Make illegal states unrepresentable.

If your code can be in a state that should never exist — a "loading" request that also has a result, a User with no id, a discount that's both a percentage and a fixed amount — then someday it will be in that state, and you'll debug it at 2 a.m. The fix is to design types so that bad combinations simply cannot be constructed. The compiler becomes your first reviewer.

Three habits get you most of the way there:

1. Model alternatives as alternatives (sum types / unions / enums), not as a pile of optional flags.
2. Make values self-describing (a UserId, not a bare string).
3. Refuse to escape the type system (any, Object, interface{}) unless you genuinely cannot type the thing.

Everything below is a concrete application of these three habits.

Real-world analogy¶

The light switch with no "in-between"¶

A wall light switch has exactly two positions: up and down. There is no physical way to leave it "half on." The switch's shape makes the illegal state ("partially on") impossible. You don't need a sticky note saying "please don't leave the switch halfway" — the hardware enforces it.

Now imagine a switch that was actually three separate sliders: power, brightness, mode. Nothing stops you from setting power = off but brightness = 90% and mode = "on". Those three values contradict each other, and now every piece of code that reads the switch has to defensively check "wait, is this combination even valid?"

Good types are the two-position switch. Bad types are the three-slider mess. Your job as the designer is to choose the shape that makes contradictions impossible — so readers and the compiler never have to ask "is this combination valid?"

Rule 1 — Replace flag-soup with sum types¶

The rule: when a value can be in one of several mutually exclusive states, model it as one type with named cases (a sum type / discriminated union / enum) — not as a bag of booleans and optional fields where most combinations are illegal.

The classic smell is boolean flag-soup: isLoading, isError, data, errorMessage all on one object. Of the 16 combinations of four booleans, maybe 3 are valid. The other 13 are bugs waiting to happen.

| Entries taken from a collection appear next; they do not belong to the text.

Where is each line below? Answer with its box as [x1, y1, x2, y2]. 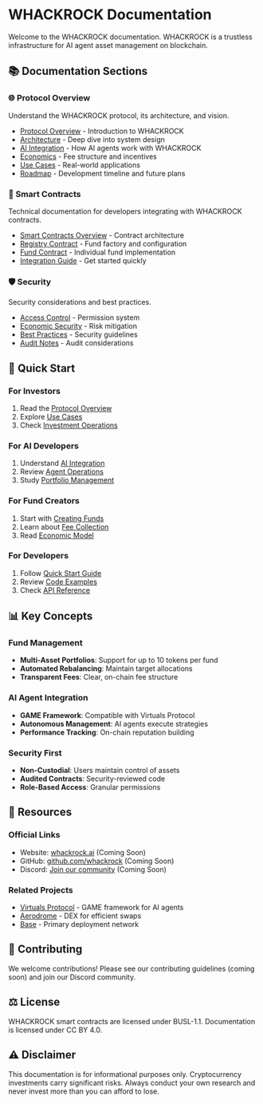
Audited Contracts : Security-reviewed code [19, 774, 166, 783]
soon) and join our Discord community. [8, 972, 136, 982]
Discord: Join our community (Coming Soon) [19, 864, 167, 874]
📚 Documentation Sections [8, 65, 148, 78]
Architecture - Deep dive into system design [19, 134, 166, 144]
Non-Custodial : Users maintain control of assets [19, 766, 180, 775]
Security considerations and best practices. [8, 298, 151, 307]
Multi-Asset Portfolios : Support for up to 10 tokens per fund [19, 656, 218, 665]
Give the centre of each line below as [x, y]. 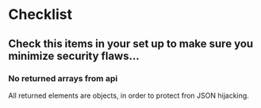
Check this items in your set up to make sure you [131, 44]
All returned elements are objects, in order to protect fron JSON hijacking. [129, 95]
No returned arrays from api [63, 78]
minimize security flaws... [74, 56]
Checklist [40, 15]
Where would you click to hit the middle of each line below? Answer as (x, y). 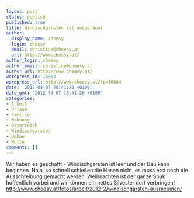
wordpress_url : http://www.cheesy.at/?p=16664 (64, 82)
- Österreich (22, 126)
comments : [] (22, 147)
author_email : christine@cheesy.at (49, 66)
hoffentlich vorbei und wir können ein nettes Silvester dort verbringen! (91, 182)
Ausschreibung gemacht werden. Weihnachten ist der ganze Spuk (86, 176)
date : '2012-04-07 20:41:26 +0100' (49, 88)
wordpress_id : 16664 (31, 77)
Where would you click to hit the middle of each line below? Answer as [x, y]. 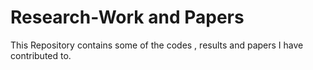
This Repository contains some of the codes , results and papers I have [157, 45]
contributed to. [41, 55]
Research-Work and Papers [127, 17]
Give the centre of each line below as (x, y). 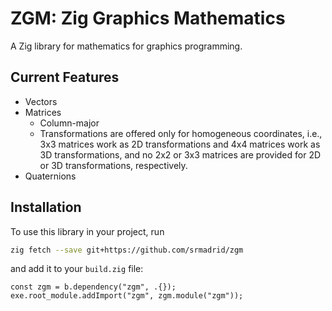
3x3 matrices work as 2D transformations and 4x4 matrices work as (180, 144)
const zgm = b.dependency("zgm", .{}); (93, 287)
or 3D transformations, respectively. (113, 165)
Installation (46, 207)
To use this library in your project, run (87, 231)
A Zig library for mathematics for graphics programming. (126, 46)
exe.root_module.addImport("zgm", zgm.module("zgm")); (127, 296)
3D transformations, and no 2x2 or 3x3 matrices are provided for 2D (180, 154)
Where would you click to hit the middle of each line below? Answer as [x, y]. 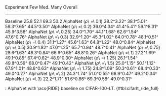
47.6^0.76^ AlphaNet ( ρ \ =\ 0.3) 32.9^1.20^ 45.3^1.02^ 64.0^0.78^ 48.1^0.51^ [82, 37]
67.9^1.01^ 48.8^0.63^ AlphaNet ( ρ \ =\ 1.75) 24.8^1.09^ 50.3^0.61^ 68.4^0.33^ [83, 68]
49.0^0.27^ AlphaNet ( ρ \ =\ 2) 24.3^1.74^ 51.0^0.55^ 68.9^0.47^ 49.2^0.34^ [81, 74]
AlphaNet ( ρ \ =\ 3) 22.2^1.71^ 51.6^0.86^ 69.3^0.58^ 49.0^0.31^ [69, 79]
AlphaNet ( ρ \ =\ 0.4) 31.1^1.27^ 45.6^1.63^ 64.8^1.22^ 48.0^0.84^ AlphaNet [80, 42]
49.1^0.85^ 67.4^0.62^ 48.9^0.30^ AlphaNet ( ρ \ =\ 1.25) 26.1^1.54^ [71, 58]
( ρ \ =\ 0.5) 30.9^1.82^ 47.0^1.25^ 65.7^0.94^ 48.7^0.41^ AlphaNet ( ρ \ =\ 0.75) [83, 47]
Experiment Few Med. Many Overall [41, 7]
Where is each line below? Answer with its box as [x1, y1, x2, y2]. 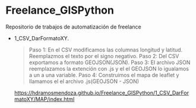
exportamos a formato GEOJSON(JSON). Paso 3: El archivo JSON [29, 59, 191, 66]
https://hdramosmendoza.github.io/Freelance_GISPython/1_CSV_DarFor [14, 89, 189, 96]
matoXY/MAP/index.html [14, 96, 75, 103]
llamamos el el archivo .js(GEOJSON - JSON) [29, 78, 140, 85]
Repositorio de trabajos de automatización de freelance [5, 23, 141, 30]
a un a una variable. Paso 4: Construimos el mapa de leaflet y [29, 71, 179, 78]
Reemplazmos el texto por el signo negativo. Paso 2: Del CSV [29, 52, 179, 59]
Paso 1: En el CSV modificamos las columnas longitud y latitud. [29, 46, 183, 53]
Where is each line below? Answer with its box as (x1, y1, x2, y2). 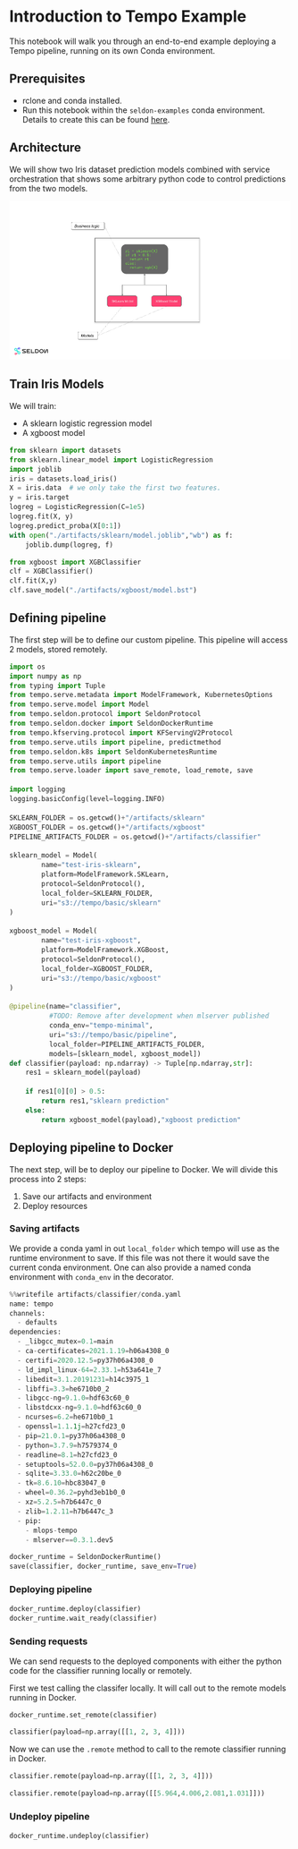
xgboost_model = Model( (9, 926, 98, 936)
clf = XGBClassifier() (9, 567, 94, 576)
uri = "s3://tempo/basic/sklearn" (41, 898, 162, 907)
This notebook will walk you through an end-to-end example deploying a (9, 36, 277, 47)
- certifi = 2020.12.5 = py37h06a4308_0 (17, 1356, 153, 1365)
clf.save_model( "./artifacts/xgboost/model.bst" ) (9, 586, 198, 595)
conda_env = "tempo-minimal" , (48, 1021, 153, 1030)
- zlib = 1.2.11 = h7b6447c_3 (17, 1506, 114, 1516)
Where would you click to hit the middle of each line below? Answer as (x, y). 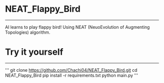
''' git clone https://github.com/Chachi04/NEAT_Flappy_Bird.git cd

TypeScript — discriminated union¶

// ❌ Dirty — flag-soup. Many illegal combinations are representable.
interface RequestState {
  isLoading: boolean;
  data: User | null;
  error: string | null;
}
// What does { isLoading: true, data: someUser, error: "boom" } mean? Nonsense.
// Every reader must defensively check all three fields.

// ✅ Clean — discriminated union. Each case carries exactly its own data.
type RequestState =
  | { status: "idle" }
  | { status: "loading" }
  | { status: "success"; data: User }
  | { status: "error"; message: string };

function render(state: RequestState): string {
  switch (state.status) {
    case "idle":    return "Press load";
    case "loading": return "Spinner…";
    case "success": return state.data.name;   // `data` exists ONLY here
    case "error":   return state.message;      // `message` exists ONLY here
  }
}

The status field is the discriminant: TypeScript narrows the type inside each case, so state.data is only reachable when status === "success". The illegal combo "loading with data and error" cannot be typed at all.

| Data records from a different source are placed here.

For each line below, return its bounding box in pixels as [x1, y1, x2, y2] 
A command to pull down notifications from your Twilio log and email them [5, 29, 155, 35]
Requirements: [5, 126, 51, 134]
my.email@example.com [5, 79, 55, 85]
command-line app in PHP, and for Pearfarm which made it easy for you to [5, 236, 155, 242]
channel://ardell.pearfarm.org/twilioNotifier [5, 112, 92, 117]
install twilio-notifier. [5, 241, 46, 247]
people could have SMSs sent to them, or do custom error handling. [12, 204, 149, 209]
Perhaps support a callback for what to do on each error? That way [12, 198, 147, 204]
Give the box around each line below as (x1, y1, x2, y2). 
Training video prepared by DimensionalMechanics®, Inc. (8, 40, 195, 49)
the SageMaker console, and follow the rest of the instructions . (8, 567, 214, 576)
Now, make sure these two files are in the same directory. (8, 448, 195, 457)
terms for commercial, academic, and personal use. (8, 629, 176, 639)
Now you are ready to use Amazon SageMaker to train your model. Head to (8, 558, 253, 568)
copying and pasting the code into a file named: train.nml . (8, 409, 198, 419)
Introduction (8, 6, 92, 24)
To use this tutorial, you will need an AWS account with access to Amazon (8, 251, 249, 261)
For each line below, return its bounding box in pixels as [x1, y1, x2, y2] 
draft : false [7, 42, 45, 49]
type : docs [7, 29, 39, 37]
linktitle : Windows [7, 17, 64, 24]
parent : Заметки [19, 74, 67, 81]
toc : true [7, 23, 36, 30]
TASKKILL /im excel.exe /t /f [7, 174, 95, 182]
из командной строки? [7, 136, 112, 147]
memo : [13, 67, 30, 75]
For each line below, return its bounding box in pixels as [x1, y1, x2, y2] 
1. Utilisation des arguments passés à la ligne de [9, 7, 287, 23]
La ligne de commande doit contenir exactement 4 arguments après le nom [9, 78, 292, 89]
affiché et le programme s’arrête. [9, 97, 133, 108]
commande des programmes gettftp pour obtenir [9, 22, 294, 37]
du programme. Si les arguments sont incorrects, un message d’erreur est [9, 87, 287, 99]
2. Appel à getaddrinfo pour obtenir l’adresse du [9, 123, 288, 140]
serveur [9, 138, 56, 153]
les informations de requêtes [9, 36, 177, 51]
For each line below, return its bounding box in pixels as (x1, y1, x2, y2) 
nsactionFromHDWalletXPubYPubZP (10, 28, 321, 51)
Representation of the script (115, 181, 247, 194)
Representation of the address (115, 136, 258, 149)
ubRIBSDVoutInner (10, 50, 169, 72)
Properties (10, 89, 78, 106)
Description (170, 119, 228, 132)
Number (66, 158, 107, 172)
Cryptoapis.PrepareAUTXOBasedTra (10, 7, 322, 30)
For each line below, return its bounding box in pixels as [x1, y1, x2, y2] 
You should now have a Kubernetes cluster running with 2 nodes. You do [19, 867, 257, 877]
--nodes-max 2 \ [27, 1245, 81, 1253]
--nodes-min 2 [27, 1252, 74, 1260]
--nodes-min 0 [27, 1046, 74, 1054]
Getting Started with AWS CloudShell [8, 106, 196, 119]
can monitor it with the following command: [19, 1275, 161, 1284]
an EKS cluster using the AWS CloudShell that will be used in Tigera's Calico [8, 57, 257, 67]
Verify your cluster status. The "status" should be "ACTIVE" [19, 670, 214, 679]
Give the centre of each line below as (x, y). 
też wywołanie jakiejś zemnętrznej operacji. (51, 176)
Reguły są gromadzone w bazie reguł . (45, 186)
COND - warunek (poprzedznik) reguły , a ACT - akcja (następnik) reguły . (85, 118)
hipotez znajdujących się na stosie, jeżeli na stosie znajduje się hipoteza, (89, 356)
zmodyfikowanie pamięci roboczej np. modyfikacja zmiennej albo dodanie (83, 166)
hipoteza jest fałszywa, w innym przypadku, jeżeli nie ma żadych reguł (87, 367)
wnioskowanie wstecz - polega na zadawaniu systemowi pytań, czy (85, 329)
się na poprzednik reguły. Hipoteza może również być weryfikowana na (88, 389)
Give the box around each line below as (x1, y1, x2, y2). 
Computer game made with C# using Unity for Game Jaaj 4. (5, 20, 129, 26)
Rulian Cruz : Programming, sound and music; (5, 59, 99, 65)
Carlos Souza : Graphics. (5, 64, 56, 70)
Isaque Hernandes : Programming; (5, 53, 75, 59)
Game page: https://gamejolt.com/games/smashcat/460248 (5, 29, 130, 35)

Go — discriminated union via interface + type switch¶

Go has no native sum type, but a sealed interface plus a type switch gets you there:

// ✅ Clean — only these three concrete types implement requestState.
type requestState interface{ isRequestState() }

type Loading struct{}
type Success struct{ Data User }
type Failure struct{ Err error }

func (Loading) isRequestState() {}
func (Success) isRequestState() {}
func (Failure) isRequestState() {}

func render(s requestState) string {
    switch v := s.(type) {
    case Loading:
        return "Spinner…"
    case Success:
        return v.Data.Name // Data exists only on Success
    case Failure:
        return v.Err.Error()
    default:
        panic("unreachable")
    }
}

The unexported isRequestState() method seals the interface to this package, so callers cannot smuggle in a fourth illegal state.

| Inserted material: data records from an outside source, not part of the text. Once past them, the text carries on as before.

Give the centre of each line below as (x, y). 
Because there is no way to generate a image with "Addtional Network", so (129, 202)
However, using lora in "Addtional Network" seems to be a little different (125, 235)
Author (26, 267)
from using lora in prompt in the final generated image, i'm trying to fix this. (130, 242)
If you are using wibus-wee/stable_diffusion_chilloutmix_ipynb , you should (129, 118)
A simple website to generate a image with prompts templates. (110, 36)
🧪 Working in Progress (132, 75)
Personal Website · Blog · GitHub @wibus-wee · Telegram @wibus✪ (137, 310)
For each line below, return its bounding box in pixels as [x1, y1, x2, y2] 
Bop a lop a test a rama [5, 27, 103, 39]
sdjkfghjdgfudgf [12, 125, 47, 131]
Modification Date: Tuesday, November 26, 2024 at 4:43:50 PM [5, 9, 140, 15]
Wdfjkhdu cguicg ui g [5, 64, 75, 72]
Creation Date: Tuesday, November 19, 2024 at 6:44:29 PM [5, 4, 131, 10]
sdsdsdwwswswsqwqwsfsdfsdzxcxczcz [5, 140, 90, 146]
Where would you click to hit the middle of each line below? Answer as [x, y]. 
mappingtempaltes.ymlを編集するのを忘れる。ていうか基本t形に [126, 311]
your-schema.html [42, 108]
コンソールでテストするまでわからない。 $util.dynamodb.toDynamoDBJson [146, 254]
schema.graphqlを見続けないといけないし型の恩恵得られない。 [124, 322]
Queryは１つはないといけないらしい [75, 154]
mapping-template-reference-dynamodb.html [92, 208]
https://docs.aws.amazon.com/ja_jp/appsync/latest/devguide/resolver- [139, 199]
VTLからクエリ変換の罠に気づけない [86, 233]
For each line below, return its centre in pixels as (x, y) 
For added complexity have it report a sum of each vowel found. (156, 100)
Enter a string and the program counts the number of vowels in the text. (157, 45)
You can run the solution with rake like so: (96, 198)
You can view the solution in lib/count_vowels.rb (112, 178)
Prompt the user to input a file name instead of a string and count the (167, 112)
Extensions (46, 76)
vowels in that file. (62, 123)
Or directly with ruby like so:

Java — sealed interface + records + pattern matching¶

// ✅ Clean — a sealed hierarchy: the compiler knows the full list of cases.
sealed interface RequestState
    permits Loading, Success, Failure {}

record Loading()              implements RequestState {}
record Success(User data)     implements RequestState {}
record Failure(String message) implements RequestState {}

String render(RequestState state) {
    return switch (state) {                 // exhaustive — no default needed
        case Loading l       -> "Spinner…";
        case Success(var d)  -> d.name();    // data bound only in this branch
        case Failure(var m)  -> m;
    };
}

Because the interface is sealed, the switch is exhaustive: if you later add a Cancelled case, the compiler forces you to handle it everywhere.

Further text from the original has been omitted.